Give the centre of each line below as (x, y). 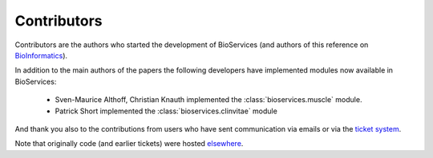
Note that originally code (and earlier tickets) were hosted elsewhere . (129, 144)
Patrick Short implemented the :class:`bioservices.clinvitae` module (166, 111)
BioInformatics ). (41, 55)
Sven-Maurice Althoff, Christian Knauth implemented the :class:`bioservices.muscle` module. (208, 100)
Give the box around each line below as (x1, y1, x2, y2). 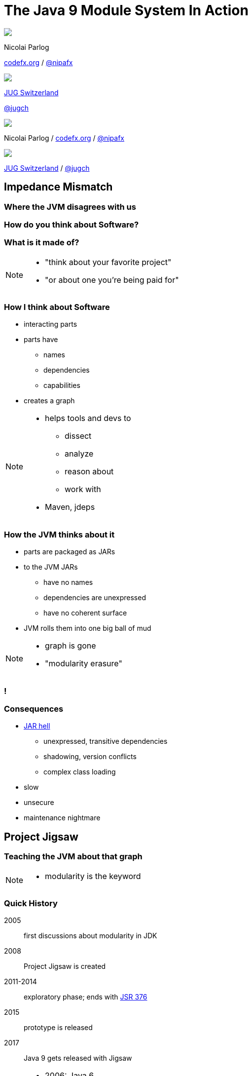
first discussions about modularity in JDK (24, 931, 157, 940)
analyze (65, 449, 94, 459)
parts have (24, 335, 58, 344)
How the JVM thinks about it (4, 529, 115, 539)
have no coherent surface (43, 609, 127, 617)
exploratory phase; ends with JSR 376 (24, 993, 147, 1001)
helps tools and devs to (45, 413, 131, 423)
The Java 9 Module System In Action (4, 2, 249, 19)
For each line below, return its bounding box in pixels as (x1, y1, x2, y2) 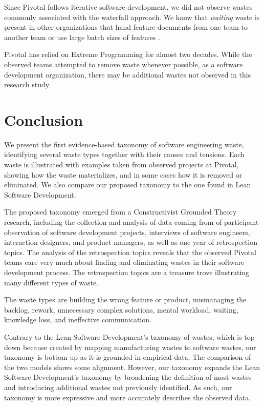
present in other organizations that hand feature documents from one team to (4, 22, 248, 32)
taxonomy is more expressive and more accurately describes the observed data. (4, 392, 251, 402)
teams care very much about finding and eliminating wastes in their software (4, 257, 245, 267)
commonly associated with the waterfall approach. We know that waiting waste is (4, 11, 260, 22)
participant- (224, 217, 261, 227)
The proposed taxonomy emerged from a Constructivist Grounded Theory (4, 206, 237, 217)
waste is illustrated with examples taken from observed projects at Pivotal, (4, 159, 239, 170)
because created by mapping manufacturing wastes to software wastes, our (23, 341, 256, 352)

-------------------------

A verbatim copy of every entry above, with no pictures, is the expected output.

Exercise response.
Give the centre of each line below as (x, y). 
Note that originally code (and earlier tickets) were hosted elsewhere . (129, 144)
Patrick Short implemented the :class:`bioservices.clinvitae` module (166, 111)
BioInformatics ). (41, 55)
Sven-Maurice Althoff, Christian Knauth implemented the :class:`bioservices.muscle` module. (208, 100)
Give the box around each line below as (x1, y1, x2, y2). 
first discussions about modularity in JDK (24, 931, 157, 940)
analyze (65, 449, 94, 459)
parts have (24, 335, 58, 344)
How the JVM thinks about it (4, 529, 115, 539)
have no coherent surface (43, 609, 127, 617)
exploratory phase; ends with JSR 376 (24, 993, 147, 1001)
helps tools and devs to (45, 413, 131, 423)
The Java 9 Module System In Action (4, 2, 249, 19)
For each line below, return its bounding box in pixels as (x1, y1, x2, y2) 
present in other organizations that hand feature documents from one team to (4, 22, 248, 32)
taxonomy is more expressive and more accurately describes the observed data. (4, 392, 251, 402)
teams care very much about finding and eliminating wastes in their software (4, 257, 245, 267)
commonly associated with the waterfall approach. We know that waiting waste is (4, 11, 260, 22)
participant- (224, 217, 261, 227)
The proposed taxonomy emerged from a Constructivist Grounded Theory (4, 206, 237, 217)
waste is illustrated with examples taken from observed projects at Pivotal, (4, 159, 239, 170)
because created by mapping manufacturing wastes to software wastes, our (23, 341, 256, 352)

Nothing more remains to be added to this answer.